**Material shown:**
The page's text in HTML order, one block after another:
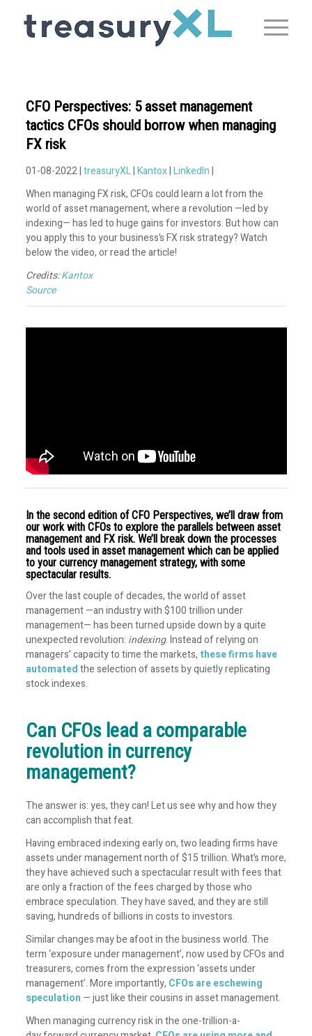
CFO Perspectives: 5 asset management
tactics CFOs should borrow when managing
FX risk
01-08-2022 |treasuryXL|Kantox|LinkedIn|
When managing FX risk, CFOs could learn a lot from the
world of asset management, where a revolution —led by
indexing— has led to huge gains for investors. But how can
you apply this to your business’s FX risk strategy? Watch
below the video, or read the article!
Credits:Kantox
Source
In the second edition of CFO Perspectives, we’ll draw from
our work with CFOs to explore the parallels between asset
management and FX risk. We’ll break down the processes
and tools used in asset management which can be applied
to your currency management strategy, with some
spectacular results.
Over the last couple of decades, the world of asset
management —an industry with $100 trillion under
management— has been turned upside down by a quite
unexpected revolution: indexing. Instead of relying on
managers’ capacity to time the markets, these firms have
automatedthe selection of assets by quietly replicating
stock indexes.
Can CFOs lead a comparable
revolution in currency
management?
The answer is: yes, they can! Let us see why and how they
can accomplish that feat.
Having embraced indexing early on, two leading firms have
assets under management north of $15trillion. What’s more,
they have achieved such a spectacular result with fees that
are only a fraction of the fees charged by those who
embrace speculation. They have saved, and they are still
saving, hundreds of billions in costs to investors.
Similar changes may be afoot in the business world. The
term ‘exposure under management’, now used by CFOs and
treasurers, comes from the expression ‘assets under
management’. More importantly, CFOs are eschewing
speculation — just like their cousins in asset management.
When managing currency risk in theone-trillion-a-
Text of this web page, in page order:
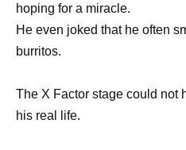
hoping for a miracle.
He even joked that he often
burritos.
The X Factor stage could not
his real life.
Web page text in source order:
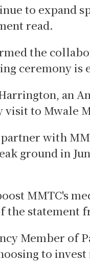
to expand
read.
the
ceremony is
an
visit to Mwale
with
ground in
MMTC's
the statement
Member of
to invest

**Work instruction:**
From the first line to the last, print the records exactly; leave out the pictures.

**Task output:**
The page's text in HTML order, one block after another:
CFO Perspectives: 5 asset management
tactics CFOs should borrow when managing
FX risk
01-08-2022 |treasuryXL|Kantox|LinkedIn|
When managing FX risk, CFOs could learn a lot from the
world of asset management, where a revolution —led by
indexing— has led to huge gains for investors. But how can
you apply this to your business’s FX risk strategy? Watch
below the video, or read the article!
Credits:Kantox
Source
In the second edition of CFO Perspectives, we’ll draw from
our work with CFOs to explore the parallels between asset
management and FX risk. We’ll break down the processes
and tools used in asset management which can be applied
to your currency management strategy, with some
spectacular results.
Over the last couple of decades, the world of asset
management —an industry with $100 trillion under
management— has been turned upside down by a quite
unexpected revolution: indexing. Instead of relying on
managers’ capacity to time the markets, these firms have
automatedthe selection of assets by quietly replicating
stock indexes.
Can CFOs lead a comparable
revolution in currency
management?
The answer is: yes, they can! Let us see why and how they
can accomplish that feat.
Having embraced indexing early on, two leading firms have
assets under management north of $15trillion. What’s more,
they have achieved such a spectacular result with fees that
are only a fraction of the fees charged by those who
embrace speculation. They have saved, and they are still
saving, hundreds of billions in costs to investors.
Similar changes may be afoot in the business world. The
term ‘exposure under management’, now used by CFOs and
treasurers, comes from the expression ‘assets under
management’. More importantly, CFOs are eschewing
speculation — just like their cousins in asset management.
When managing currency risk in theone-trillion-a-
Text of this web page, in page order:
hoping for a miracle.
He even joked that he often
burritos.
The X Factor stage could not
his real life.
Web page text in source order:
to expand
read.
the
ceremony is
an
visit to Mwale
with
ground in
MMTC's
the statement
Member of
to invest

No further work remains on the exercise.